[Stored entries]
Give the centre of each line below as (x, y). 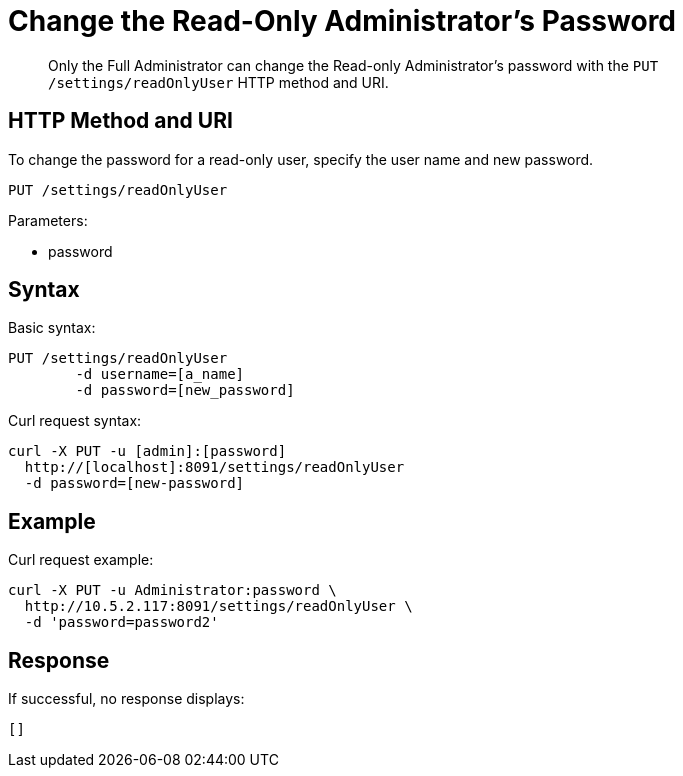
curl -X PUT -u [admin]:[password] (147, 451)
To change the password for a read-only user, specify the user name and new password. (301, 159)
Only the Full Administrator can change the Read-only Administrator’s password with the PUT (353, 65)
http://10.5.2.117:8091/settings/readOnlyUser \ (218, 606)
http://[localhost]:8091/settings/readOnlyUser (214, 467)
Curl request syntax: (75, 421)
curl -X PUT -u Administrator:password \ (172, 590)
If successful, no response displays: (126, 699)
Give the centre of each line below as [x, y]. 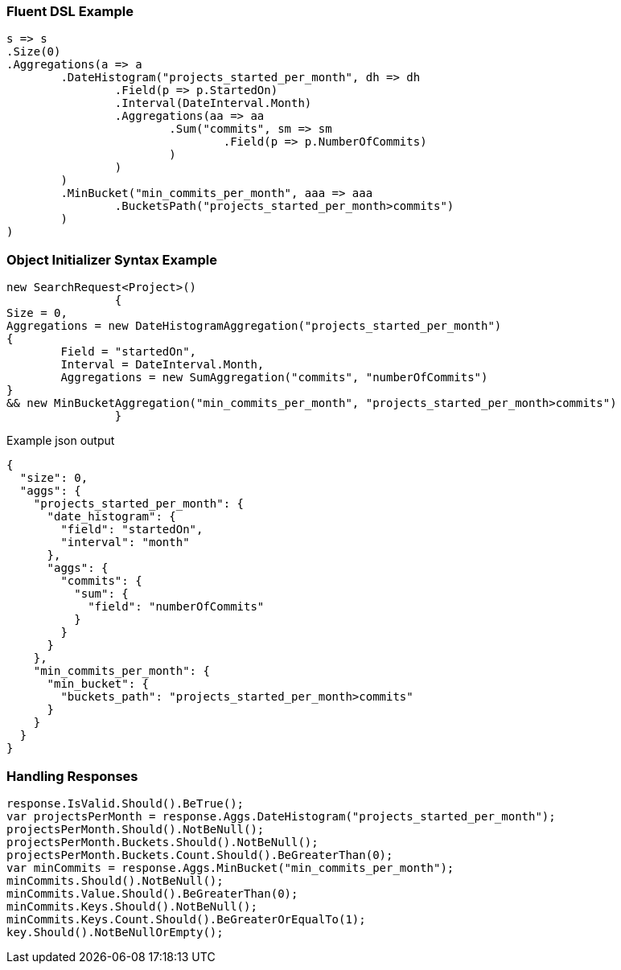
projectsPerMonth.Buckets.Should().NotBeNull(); [162, 842]
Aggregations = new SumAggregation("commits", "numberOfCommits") [274, 378]
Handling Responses [72, 776]
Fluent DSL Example [70, 11]
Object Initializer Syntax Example [112, 259]
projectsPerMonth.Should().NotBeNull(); [136, 829]
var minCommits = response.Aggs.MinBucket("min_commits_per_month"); [230, 867]
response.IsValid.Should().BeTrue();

:: What to do ::
Skipping any pictures, copy the line that holds "curl -X PUT -u Administrator:password" and each line after it through the last line of the records, unchanged, and no other lines.

:: Written solution ::
curl -X PUT -u Administrator:password \ (172, 590)
If successful, no response displays: (126, 699)
Give the centre of each line below as [x, y]. 
projectsPerMonth.Buckets.Should().NotBeNull(); [162, 842]
Aggregations = new SumAggregation("commits", "numberOfCommits") [274, 378]
Handling Responses [72, 776]
Fluent DSL Example [70, 11]
Object Initializer Syntax Example [112, 259]
projectsPerMonth.Should().NotBeNull(); [136, 829]
var minCommits = response.Aggs.MinBucket("min_commits_per_month"); [230, 867]
response.IsValid.Should().BeTrue();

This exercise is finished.